A Visualgui.com reader asked me if I’ve heard of Ngoc Anh and if I have to recommend one of her albums, which one would it be? I told him Ngoc Anh was a member of 3A group, and she has a strange scratch, which I adore, in her voice; however, I could not recommend any of her albums because I have not listen to any of them. So this is an opportunity to give Ngoc Anh a try. After a few minutes visiting her site and looking at her records, Ngoc Anh Online jumps right at me. It’s her latest album. The title is cheesy but catchy, and I like it because “online” refers to the web. What can I say? I like anything that has to do with the web.

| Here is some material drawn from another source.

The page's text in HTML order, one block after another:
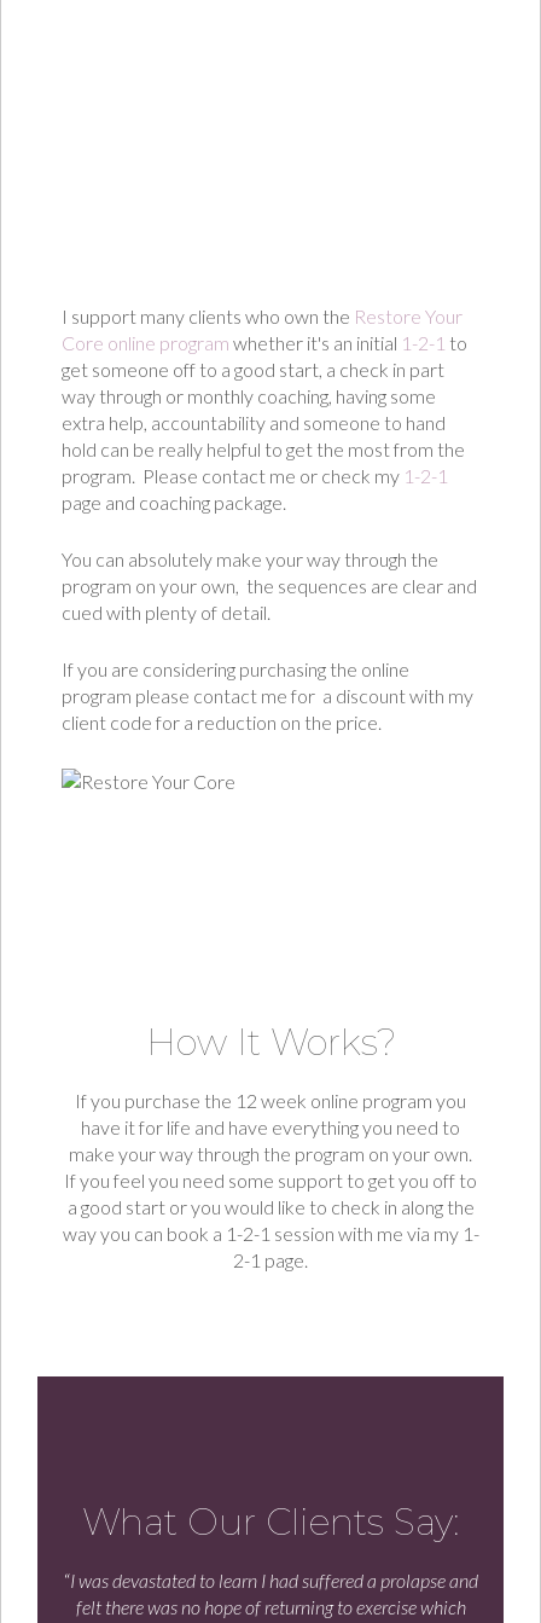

Ngoc Anh caught my attention when she sang “Anh Da Khac Xua” (You’ve Changed) on Do Bao’s Canh Cung (Bow’s Wing), which featured various artists including Tran Thu Ha, Khanh Linh, and Ho Quynh Huong. Unlike these female musicians who gave Do Bao’s romantic compositions soft and sweet sounds, Ngoc Anh brought the roughness and bitterness into his work with her raspy voice. “Anh Da Khac Xua” is also featured on this album along with Do Bao’s “Bai Hat Cho Em” (A Song For You). “Anh Da Khac Xua” fits Ngoc Anh like a pair of tight jeans because the song requires deep emotions and she has it in her vocals; however, the sugary and chocolaty “Bai Hat Cho Em” fits songbird Khanh Linh better. Ngoc Anh’s style is superior on the hard-rock rendition of Ngoc Dai and Ngoc Oanh’s “Canh Dieu” (Kite’s Wing) and the trance-remixed version of Kim Ngoc’s “Chi La Giac Mo” (Only a Dream).

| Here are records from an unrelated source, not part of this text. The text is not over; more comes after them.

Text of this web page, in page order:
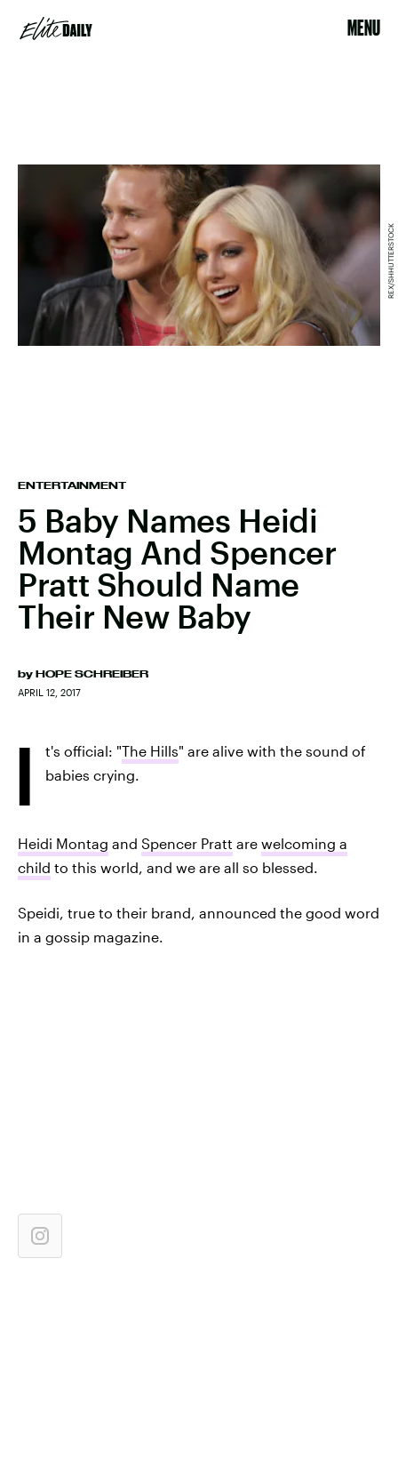
MENU
ENTERTAINMENT
5 Baby Names Heidi
Montag And Spencer
Pratt Should Name
Their New Baby
by HOPE SCHREIBER
APRIL 12, 2017
REX/SHHUTTERSTOCK
I t's official: "The Hills" are alive with the sound of
babies crying.
Heidi Montag and Spencer Pratt are welcoming a
child to this world, and we are all so blessed.
Speidi, true to their brand, announced the good word
in a gossip magazine.
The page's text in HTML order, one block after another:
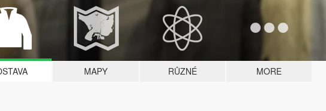
MAPY RŮZNÉ MORE
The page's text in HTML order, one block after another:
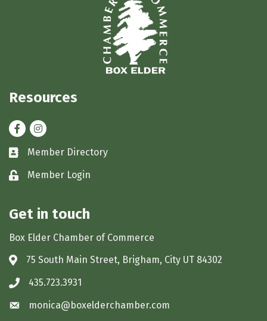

Lately, Duc Huy’s songs are being covered by a number of young singers in Viet Nam such as Dam Vinh Hung, Thu Minh, and Hien Thuc. Unfortunately, only Thu Minh can revived Duc Huy’s “Va Con Tim Da Vui Tro Lai” (And The Heart is Happy Once Again) with a bit of freshness. Other singers in Viet Nam, including Ngoc Anh, are still not able to match those in the States. Ngoc Anh’s rendition of “Nhu Da Dau Yeu” (Like We Have Loved) lacks the crispness and soulfulness that Ngoc Lan and Don Ho had brought to the work. Both Ngoc Anh and Hien Thuc could not express “Dung Xa Em Dem Nay” (Don’t Leave Me Tonight) as lithe and sultry as Duc Huy’s wife, Thao My. Since Duc Huy’s compositions were born in the States, they should stay in the States.

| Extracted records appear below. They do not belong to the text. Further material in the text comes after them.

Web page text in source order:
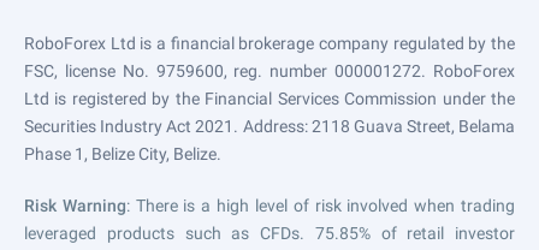
RoboForex Ltd is a financial brokerage company regulated by the
FSC, license No. 9759600, reg. number 000001272. RoboForex
Ltd is registered by the Financial Services Commission under the
Securities Industry Act 2021. Address: 2118 Guava Street, Belama
Phase 1, Belize City, Belize.
Risk Warning: There is a high level of risk involved when trading
leveraged products such as CFDs. 75.85% of retail investor

Online may not be a strong album for song selections, but Ngoc Anh’s gravel voice is always a pleasure to listen to, and the polished productions from Do Bao, Thanh Phuong, and Huy Tuan help too. She turns Phu Quang and Thai Thang Long’s “Muon” (Late) into a hot club joint, and delivers a heart-wrenching, soul-stirring emotion on Phu Quang and Nguyen Trong Tao’s “Mot Dai Kho, Mot Toi” (One Foolish, One Me). I am feeling her gravel timbre: crack on the surface but smooth underneath.